*** SOURCE MATERIAL Section Begins ***

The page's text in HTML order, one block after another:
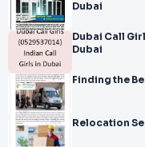
Dubai
Dubai Call
Dubai
Finding the
Relocation
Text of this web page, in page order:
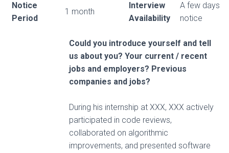
Notice
Period
1 month
Interview
Availability
A few days
notice
Could you introduce yourself and tell
us about you? Your current / recent
jobs and employers? Previous
companies and jobs?
During his internship at XXX, XXX actively
participated in code reviews,
collaborated on algorithmic
improvements, and presented software
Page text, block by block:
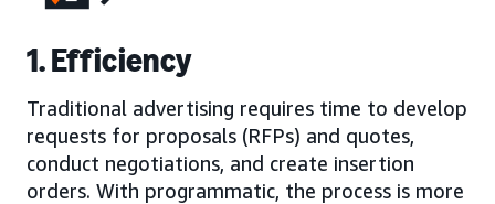
1. Efficiency
Traditional advertising requires time to develop
requests for proposals (RFPs) and quotes,
conduct negotiations, and create insertion
orders. With programmatic, the process is more
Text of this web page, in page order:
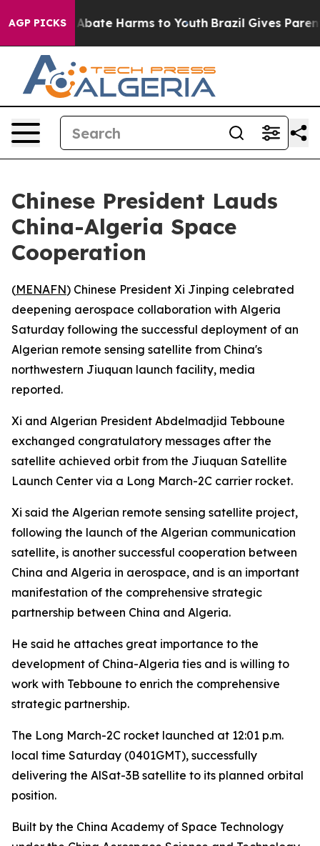
AGP PICKS
Fund to Abate Harms to Youth Brazil Gives Parents
Chinese President Lauds
China-Algeria Space
Cooperation
(MENAFN) Chinese President Xi Jinping celebrated
deepening aerospace collaboration with Algeria
Saturday following the successful deployment of an
Algerian remote sensing satellite from China's
northwestern Jiuquan launch facility, media
reported.
Xi and Algerian President Abdelmadjid Tebboune
exchanged congratulatory messages after the
satellite achieved orbit from the Jiuquan Satellite
Launch Center via a Long March-2C carrier rocket.
Xi said the Algerian remote sensing satellite project,
following the launch of the Algerian communication
satellite, is another successful cooperation between
China and Algeria in aerospace, and is an important
manifestation of the comprehensive strategic
partnership between China and Algeria.
He said he attaches great importance to the
development of China-Algeria ties and is willing to
work with Tebboune to enrich the comprehensive
strategic partnership.
The Long March-2C rocket launched at 12:01 p.m.
local time Saturday (0401GMT), successfully
delivering the AlSat-3B satellite to its planned orbital
position.
Built by the China Academy of Space Technology

*** SOURCE MATERIAL Section Ends ***

▸ WORK REQUIRED: Copy each line in the data that holds the word "block".

▸ REPLY TO THE TASK:
The page's text in HTML order, one block after another:
Page text, block by block:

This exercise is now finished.